Agentic AI is transforming all aspects of IT, including data protection and cyber recovery. The key question for backup vendors today is not whether they use AI, but how. The difference in methodologies is significant, presenting a clear choice: an AI that aids your work or an AI that executes the work independently.
The Shift to Agentic AI
The challenge with AI in data protection and security goes beyond detecting threats or surfacing insights and requires understanding relationships across both the environment and data. How applications depend on each other, which users touch what data, and how policies cascade across systems. This requires a fundamentally different data foundation—one that maps connections, not just individual snapshots. With that contextual intelligence in place, agentic AI can safely act on your behalf, not just advise you.
Two Philosophies
The traditional approach gives you AI capabilities to work with. The other delivers AI that does the work. Let’s dig deeper.
Veeam: The Advisory Approach
To date, Veeam has focused its AI on providing advisory assistance to human operators. It embeds machine learning into the data path for tasks like real-time ransomware detection and offers an "Intelligence" chatbot that looks at documentation, not the customer environment, to answer questions and summarize product documentation.
This assistant helps end users navigate and harden a complex, customer-managed infrastructure. But at the end of the day, the Veeam AI chatbot isn’t providing account-specific assistance. This model requires ongoing human oversight for infrastructure management, capacity planning, and optimization decisions. You remain responsible for the infrastructure, capacity planning, patching, and hidden costs, such as cloud egress fees for restores.
Druva: The Agentic Approach
Druva has a long history of providing AI capabilities at the pace of AI innovations. Organizations have used Druva’s Dru Insights and Dru Investigate in production and got tremendous value. Druva continues to innovate and is keeping pace with AI innovations and now has "agentic" AI capabilities built in the platform. AI shouldn't just advise; it should act. Druva's agentic AI turns your backups into a true data intelligence layer—continuously analyzing relationships across your environment to surface risks and automate remediation. Because it's delivered as pure SaaS, this intelligence evolves automatically without infrastructure overhead.
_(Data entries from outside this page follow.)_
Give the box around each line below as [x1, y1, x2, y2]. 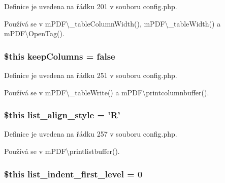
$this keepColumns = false [4, 49, 115, 62]
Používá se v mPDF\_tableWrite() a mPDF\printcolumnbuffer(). [4, 87, 209, 97]
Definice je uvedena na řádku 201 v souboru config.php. [4, 1, 177, 11]
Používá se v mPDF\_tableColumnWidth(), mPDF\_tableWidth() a [4, 18, 221, 29]
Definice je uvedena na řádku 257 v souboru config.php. [4, 128, 177, 139]
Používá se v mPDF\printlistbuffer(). [4, 146, 120, 156]
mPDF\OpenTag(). [4, 28, 65, 39]
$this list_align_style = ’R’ [4, 109, 120, 121]
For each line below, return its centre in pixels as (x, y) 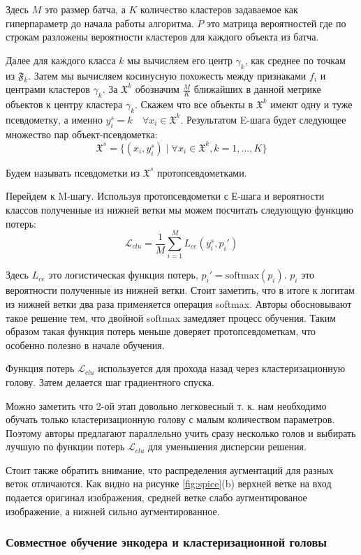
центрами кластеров (48, 89)
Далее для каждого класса (61, 60)
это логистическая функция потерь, (123, 275)
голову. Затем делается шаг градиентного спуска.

At the core of our Agentic AI engine lies Dru MetaGraph, a graph-powered foundation, built with Druva’s expertise and understanding of backups and data, that maps the relationships across both your backup metadata and the larger environment. Built on years of AI development—from Dru AI to Dru Assist to Dru Investigate—this is an architectural evolution from AI that informs to AI that acts. This allows our DruAl agents to go far beyond simple Q&A, creating analysis dashboards and interactive tabs you can click after an initial query:
Think of it this way. Traditional AI is like a GPS suggesting the fastest route based on traffic data. It gives you a recommendation. Agentic AI is like a self-driving car. It takes your destination, plans the route, and then actively navigates and adjusts in real-time, even taking corrective actions if needed, all while keeping you informed.
Druva is delivering this today with a growing suite of agents:
- Action Agent: There are many types of actions an action agent can perform, and all actions require user approval. One example is restoring a complex, multi-component application from a single natural-language sentence. Future action could include creating or modifying a policy with user approval.
- Insights & Lifecycle Agents: Proactively surface risks by asking questions like, "Show me stale data from orphaned accounts". They automate governance and identify compliance gaps before they become problems.
- Help Agent: Provides conversational guidance to walk you through investigations and complex tasks
This represents a fundamental architectural shift in how AI interacts with backup data. It's a new way of operating. Born in the Cloud and SaaS architecture matters. You just cannot scale AI with on-prem infrastructure. Because Druva is a true SaaS platform, this intelligence comes with zero operational burden. No infrastructure to patch, no capacity to plan, and no surprise egress fees.
What This Means for You
Druva's agentic approach is already delivering measurable results: more than 3,000 customers have used DruAI to investigate and resolve issues, with 63% of customer problems resolved directly by AI without human intervention. Support cases that do require human help are resolved 58% faster thanks to AI-powered telemetry context.
Instead of spending hours manually piecing together infrastructure components during recovery, Action Agents can restore entire applications—like an EC2 instance with all its configuration, volumes, and networking—from a single natural-language command. For compliance teams, the Lifecycle Agent can instantly surface risks by answering questions like "Show me data that is not compliant to PCI retention adherence" or identify orphaned accounts before they become security vectors—eliminating the need to wait days or weeks for data analysts to pull reports from siloed systems.
This momentum is accelerating. Druva's roadmap targets even greater efficiency: reducing cyber investigation time by up to 70%, handling 90% of routine data protection tasks through conversational AI, and turning hours-long troubleshooting into minutes-long resolutions.